The total annual economic cost of diabetes in 2002 was estimated to be $132 billion.
Direct medical expenditures totaled $92 billion and comprised $23.2 billion for diabetes care, $24.6 billion for chronic diabetes-related complications, and $44.1 billion for excess prevalence of general medical conditions. Indirect costs resulting from lost workdays, restricted activity days, mortality, and permanent disability due to diabetes totaled $40.8 billion.
The per capita annual costs of health care for people with diabetes rose from $10,071 in 1997 to $13,243 in 2002, an increase of more than 30%. In contrast, health care costs for people without diabetes amounted to $2,560 in 2002.
One out of every 10 health care dollars spent in the United States is spent on diabetes and its complications.
Direct Costs of Diabetes - Estimated at $92 billion in 2002, compared to $44 billion in 1997.
- Diabetes alone represents 11% of the US health care expenditure. People with diabetes have medical expenditures 2.4 times higher than they would if they did not have diabetes.

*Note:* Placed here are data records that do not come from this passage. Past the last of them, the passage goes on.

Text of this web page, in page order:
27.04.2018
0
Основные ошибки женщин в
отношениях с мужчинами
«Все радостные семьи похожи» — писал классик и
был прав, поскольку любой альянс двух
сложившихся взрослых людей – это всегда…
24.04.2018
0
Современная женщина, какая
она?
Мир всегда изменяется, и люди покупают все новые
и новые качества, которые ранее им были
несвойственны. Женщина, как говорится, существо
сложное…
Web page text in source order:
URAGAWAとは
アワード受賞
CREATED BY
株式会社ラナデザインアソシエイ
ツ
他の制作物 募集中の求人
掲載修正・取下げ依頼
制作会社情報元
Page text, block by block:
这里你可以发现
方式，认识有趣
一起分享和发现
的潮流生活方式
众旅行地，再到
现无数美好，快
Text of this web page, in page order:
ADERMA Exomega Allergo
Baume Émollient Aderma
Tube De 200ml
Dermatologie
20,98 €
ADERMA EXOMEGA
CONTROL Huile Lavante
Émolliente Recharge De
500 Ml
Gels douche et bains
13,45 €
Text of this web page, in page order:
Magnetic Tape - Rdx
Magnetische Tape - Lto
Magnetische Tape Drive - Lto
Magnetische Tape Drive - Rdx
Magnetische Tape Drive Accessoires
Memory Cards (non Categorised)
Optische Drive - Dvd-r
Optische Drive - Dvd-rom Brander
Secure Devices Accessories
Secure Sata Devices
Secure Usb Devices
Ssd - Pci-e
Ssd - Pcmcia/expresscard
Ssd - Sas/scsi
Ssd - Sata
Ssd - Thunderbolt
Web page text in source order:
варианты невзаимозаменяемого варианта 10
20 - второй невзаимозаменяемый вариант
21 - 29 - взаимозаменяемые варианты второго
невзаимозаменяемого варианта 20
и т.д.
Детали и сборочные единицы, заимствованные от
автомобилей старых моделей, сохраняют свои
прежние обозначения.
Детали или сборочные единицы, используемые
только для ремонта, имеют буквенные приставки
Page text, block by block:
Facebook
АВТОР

- $40.3 billion was spent for inpatient hospital care and $13.8 billion for nursing home care for people with diabetes.
- Diabetes-related hospitalizations totaled 16.9 million days in 2002. Rates of outpatient care were highest for physician office visits, which included 62.6 million visits to treat persons with diabetes.

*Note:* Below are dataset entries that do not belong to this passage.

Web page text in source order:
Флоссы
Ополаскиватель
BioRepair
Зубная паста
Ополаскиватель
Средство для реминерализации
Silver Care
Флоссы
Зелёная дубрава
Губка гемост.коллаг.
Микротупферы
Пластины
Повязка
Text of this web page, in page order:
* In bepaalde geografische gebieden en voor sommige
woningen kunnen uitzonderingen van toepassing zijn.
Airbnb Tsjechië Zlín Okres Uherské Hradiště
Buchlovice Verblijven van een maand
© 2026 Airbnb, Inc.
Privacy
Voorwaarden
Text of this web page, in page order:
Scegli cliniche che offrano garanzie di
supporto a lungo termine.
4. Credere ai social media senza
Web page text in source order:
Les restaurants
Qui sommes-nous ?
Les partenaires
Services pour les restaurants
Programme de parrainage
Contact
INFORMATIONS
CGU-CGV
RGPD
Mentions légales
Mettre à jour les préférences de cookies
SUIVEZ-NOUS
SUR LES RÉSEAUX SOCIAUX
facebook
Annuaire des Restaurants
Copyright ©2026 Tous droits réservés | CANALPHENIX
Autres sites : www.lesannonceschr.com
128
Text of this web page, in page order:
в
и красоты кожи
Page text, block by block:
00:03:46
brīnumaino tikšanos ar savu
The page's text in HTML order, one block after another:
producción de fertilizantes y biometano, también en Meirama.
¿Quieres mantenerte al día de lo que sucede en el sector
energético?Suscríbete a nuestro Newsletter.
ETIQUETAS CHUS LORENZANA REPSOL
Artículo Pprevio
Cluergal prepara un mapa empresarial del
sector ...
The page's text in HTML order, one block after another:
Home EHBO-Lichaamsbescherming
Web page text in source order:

- Cardiovascular disease is the most costly complication of diabetes, accounting for more than $17.6 billion of the $91.8 billion annual direct medical costs for diabetes in 2002.
Indirect Costs of Diabetes - Estimated to be $40 billion in 2002.
- In 2002, diabetes accounted for a loss of nearly 88 million disability days.
- 176,000 cases of permanent disability were caused by diabetes, at a cost of $7.5 billion.